Emeline Aubry confectionne des pâtés en croûte (renversants) à Saint-Maurice-lès-Charencey, dans l’Orne. Un travail d'orfèvre qu'elle partage avec passion. Rencontre avec une cheffe au sommet de son art.
Comment le pâté en croûte est-il entré dans votre vie ?
Je suis en cuisine depuis dix ans. J’ai démarré avec des chefs comme Amandine Chaignot, Eric Gairian, Yannick Alléno, Alain Passard. Au moment du confinement, je faisais beaucoup d'évènementiel. J’avais créé une table pour des dîners privés, dans l’Atelier du Peintre, mon mari Olivier Masmonteil. Je donnais des cours de cuisine au Ritz, j’accompagnais Amandine Chaignot, Alessandra Montagne, dans leurs évènements à l’extérieur.
Quand le Covid est arrivée, ma famille m’a demandé d’organiser pour eux des petits ateliers de cuisine en ligne, pour qu’on se retrouve. Très vite, ils m’ont proposé de faire des pâtés en croûte. J’en avais jamais fait, eux non plus, et à la fin du confinement on a partagé ce pâté en croûte... incroyable.
Qu'est-ce que ce produit a de spécial ?
C’est un plat incroyable, à la fois très technique et créatif. Il m’a mis le cerveau et tous les sens en ébullition. Il me plait beaucoup car il demande des compétences très différentes, de pâtissier, de charcutier, de cuisinier. C’est aussi un puits sans fond de créativité, on peut s’amuser sur les recettes.
Je prends encore plus de plaisir, je crois, sur les décors. Je fais des pâtés en croûte sur mesure. On me donne parfois des thèmes et je construis mes décors. J’y mets des fleurs, de la dentelle, de la poésie. Pour moi c’est de la poésie ! Je dirais même que le pâté en croûte est un humanisme. Il y a beaucoup d’humanisme dans ce plat.
Comment travaillez-vous au quotidien ?
Je n’ai pas de boutique mais suis installée dans l’ancienne cantine scolaire de Saint-Maurice-Les-Charencey, où J’ai choisi de commercialiser mes pâtés en croûte en vente directe. Les gens m’appellent parce qu’ils ont un projet en tête, un anniversaire, un mariage… parfois on me demande de dessiner les armoiries d’une famille. Je les vends aussi parfois sur le marché de Mortagne au Perche le samedi matin avec l’éleveur avec lequel je travaille.

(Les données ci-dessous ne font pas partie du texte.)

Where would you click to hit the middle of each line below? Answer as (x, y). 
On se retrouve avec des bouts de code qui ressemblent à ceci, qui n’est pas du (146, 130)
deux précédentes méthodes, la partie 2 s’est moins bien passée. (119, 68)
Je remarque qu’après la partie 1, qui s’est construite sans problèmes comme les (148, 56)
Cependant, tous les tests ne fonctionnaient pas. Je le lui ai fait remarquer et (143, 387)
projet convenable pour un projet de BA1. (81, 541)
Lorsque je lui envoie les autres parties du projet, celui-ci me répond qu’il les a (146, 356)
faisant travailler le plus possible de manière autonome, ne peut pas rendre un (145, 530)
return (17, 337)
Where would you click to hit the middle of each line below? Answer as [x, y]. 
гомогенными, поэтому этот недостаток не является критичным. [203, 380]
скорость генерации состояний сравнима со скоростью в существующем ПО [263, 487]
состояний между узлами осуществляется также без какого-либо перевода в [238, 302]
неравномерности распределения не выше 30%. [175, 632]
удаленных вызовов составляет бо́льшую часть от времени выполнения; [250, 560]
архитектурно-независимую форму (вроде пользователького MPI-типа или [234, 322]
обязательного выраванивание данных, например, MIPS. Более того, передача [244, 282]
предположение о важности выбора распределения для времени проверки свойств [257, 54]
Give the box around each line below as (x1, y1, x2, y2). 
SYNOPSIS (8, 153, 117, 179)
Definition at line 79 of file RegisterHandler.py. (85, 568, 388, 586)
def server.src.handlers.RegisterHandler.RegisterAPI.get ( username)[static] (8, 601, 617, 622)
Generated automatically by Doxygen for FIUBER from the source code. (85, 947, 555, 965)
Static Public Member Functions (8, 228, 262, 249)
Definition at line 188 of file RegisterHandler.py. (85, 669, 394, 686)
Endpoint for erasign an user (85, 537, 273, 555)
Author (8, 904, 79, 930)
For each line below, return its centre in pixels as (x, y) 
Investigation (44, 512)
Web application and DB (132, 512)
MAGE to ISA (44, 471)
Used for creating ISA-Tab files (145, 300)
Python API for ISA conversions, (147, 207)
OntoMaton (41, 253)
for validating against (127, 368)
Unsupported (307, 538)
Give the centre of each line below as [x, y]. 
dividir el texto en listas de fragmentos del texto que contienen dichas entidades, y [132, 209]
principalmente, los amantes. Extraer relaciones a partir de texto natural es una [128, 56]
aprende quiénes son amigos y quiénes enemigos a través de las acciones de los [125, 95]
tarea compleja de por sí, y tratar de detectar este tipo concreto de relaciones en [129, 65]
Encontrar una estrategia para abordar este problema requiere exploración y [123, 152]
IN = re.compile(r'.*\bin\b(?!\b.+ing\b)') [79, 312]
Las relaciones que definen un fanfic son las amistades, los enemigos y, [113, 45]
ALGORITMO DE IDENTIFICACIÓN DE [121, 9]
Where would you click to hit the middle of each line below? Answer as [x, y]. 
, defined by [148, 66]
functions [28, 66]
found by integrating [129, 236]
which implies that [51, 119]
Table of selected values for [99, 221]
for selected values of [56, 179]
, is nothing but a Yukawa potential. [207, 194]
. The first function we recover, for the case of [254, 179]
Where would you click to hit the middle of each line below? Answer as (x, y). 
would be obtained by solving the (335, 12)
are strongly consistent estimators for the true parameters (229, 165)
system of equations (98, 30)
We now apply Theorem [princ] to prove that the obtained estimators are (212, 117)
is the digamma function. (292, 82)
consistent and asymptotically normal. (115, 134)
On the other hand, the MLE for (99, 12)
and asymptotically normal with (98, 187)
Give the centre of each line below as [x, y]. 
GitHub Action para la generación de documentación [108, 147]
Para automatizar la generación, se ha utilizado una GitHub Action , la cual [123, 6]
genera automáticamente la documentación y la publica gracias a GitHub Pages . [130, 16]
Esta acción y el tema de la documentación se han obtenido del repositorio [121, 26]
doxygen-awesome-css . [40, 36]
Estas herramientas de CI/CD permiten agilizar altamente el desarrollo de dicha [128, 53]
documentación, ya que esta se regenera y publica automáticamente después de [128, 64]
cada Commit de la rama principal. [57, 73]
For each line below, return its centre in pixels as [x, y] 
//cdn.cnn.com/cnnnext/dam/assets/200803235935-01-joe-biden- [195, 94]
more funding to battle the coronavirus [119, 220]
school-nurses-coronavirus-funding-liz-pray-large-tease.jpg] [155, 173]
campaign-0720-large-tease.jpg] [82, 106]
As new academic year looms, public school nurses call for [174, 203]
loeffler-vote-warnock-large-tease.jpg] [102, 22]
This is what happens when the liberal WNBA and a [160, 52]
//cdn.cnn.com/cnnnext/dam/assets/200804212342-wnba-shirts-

Si on n’est pas dans le Perche, on peut retrouver les produits sur Pourdebon.com. Chronofresh vient chercher les pâtés en croûte le jeudi matin et le vendredi matin, ils sont livrés partout en France, directement au consommateur.
Quel soin accordez-vous au sourcing des produits que vous cuisinez ?
Dans mon passé de cuisinière, j’ai travaillé avec des cheffes et des chefs qui avaient une notion très précise des produits. J’ai cherché tout de suite pour mon pâté en croûte, celui qui m’a permis de participer à la finale du Championnat du Monde, en 2021, un porc de plein air. C’était mon pré-requis. J’ai trouvé dans le Perche un éleveur de cochons de Bayeux, une race rustique élevée au près toute l’année. Ils sont abattus entre seize et vingt mois. Ceux qu’on trouve communément sur nos étals vivent en moyenne quatre mois. C’est un vrai bon cochon, une belle matière première.J’utilise aussi la Poularde de Culoiseau, un très beau produit que j’ai découvert quand je travaillais avec Alain Passard.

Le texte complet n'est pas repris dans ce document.